## Extension purpose

An extension is just a Lua file that teaches zi one new habit.

It can register a command, expose a model-visible tool, customize prompts, store small bits of state, react to lifecycle events, or publish simple UI. You do not need a framework, build step, package registry, or permission from the core project. Start with the smallest useful thing.

Good extensions feel boring in the best way: clear names, clear inputs, visible effects, and no surprise ownership of the user's workflow.

The concrete host functions are listed in [extension api: zi table](api.html#extension-api-zi-table), and handler context is documented in [context object](context.html#context-object).

Use extensions for things like:

- adding model-visible tools
- adding slash commands
- customizing prompts
- reacting to session, message, tool, and model events
- publishing message, status, progress, and report UI
- asking side-channel model questions
- registering provider/model claims
- storing per-session extension state
- attaching semantic notes/labels to durable session entries
- spawning delegated child zi tasks

Extensions describe what should happen. zi decides how to schedule work, update the terminal UI, store session data, call providers, and render transcript output.

## Extension discovery

An extension root is a directory-like container. zi discovers extensions from the `extensions/` folder:

```text
<root>/
├─ extensions/
│  ├─ foo.lua
│  └─ bar/
│     └─ init.lua
├─ lua/
├─ prompts/
├─ skills/
├─ themes/
├─ agents/
└─ after/
```

Supported extension shapes:

`extensions/<id>.lua`
: A flat single-file extension.

`extensions/<id>/init.lua`
: A bundled extension with extension-local modules next to `init.lua`.

When multiple roots provide the same kind of capability, zi resolves precedence in this order:

```text
explicit > user > project > builtin
```

Within a root, discovery is lexical and deterministic.

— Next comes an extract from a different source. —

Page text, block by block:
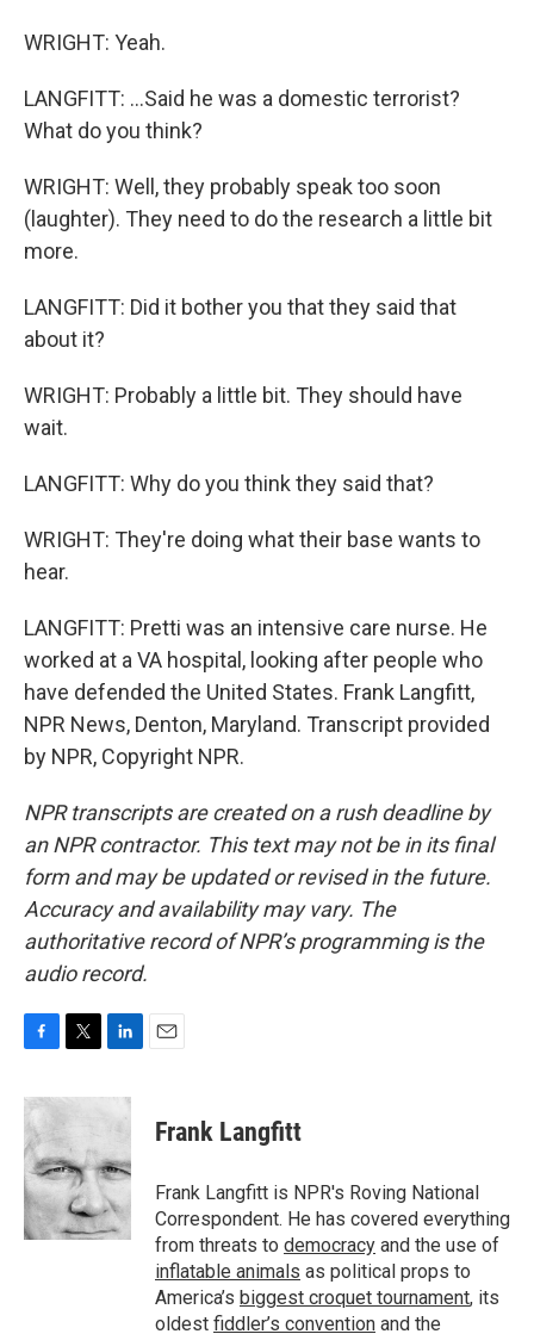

Most duplicate registrations use first claimant wins. Commands are different: duplicate command names stay callable through resolved invocation names in [commands](api.html#commands).

## Extension loading

The host installs a global `zi` table into the extension Lua state. Extensions may either register directly at top level or return a function that receives `zi`:

```lua
return function(zi)
  zi.register_tool({
    name = "greet",
    description = "Generate a greeting.",
    parameters = {
      type = "object",
      properties = {
        name = { type = "string", description = "Name to greet" },
      },
    },
    execute = function(params, ctx)
      local name = params.name or "world"
      return {
        content = { { type = "text", text = "hello, " .. name } },
      }
    end,
  })
end
```

Load/register is non-suspending. Keep it cheap and deterministic: register capabilities, initialize small local state, and defer real work to [commands](api.html#commands), [tools](api.html#tools), [events](api.html#events), jobs, or [host-owned prompts](context.html#context-ui-api).

## Extension lifecycle

An extension has two kinds of work:

- setup work, where it registers tools, commands, providers, and event handlers
- session work, where tools, commands, and events run with a live `ctx`

Important rules:

- keep setup cheap and deterministic
- do not perform long-running work while the extension loads
- use tool bodies or command handlers for user-visible work
- use events for lifecycle policy and reaction
- recreate session-local UI surfaces, prompts, jobs, and provider handles after session changes
- store private extension state that should survive session changes in [context state api](context.html#context-state-api)
- store shared semantic session artifacts in [context session api](context.html#context-session-api), such as notes, labels, and entry lookup

Common lifecycle events are [session_start](api.html#events), [session_shutdown](api.html#events), [session_before_switch](api.html#events), and [session_before_fork](api.html#events).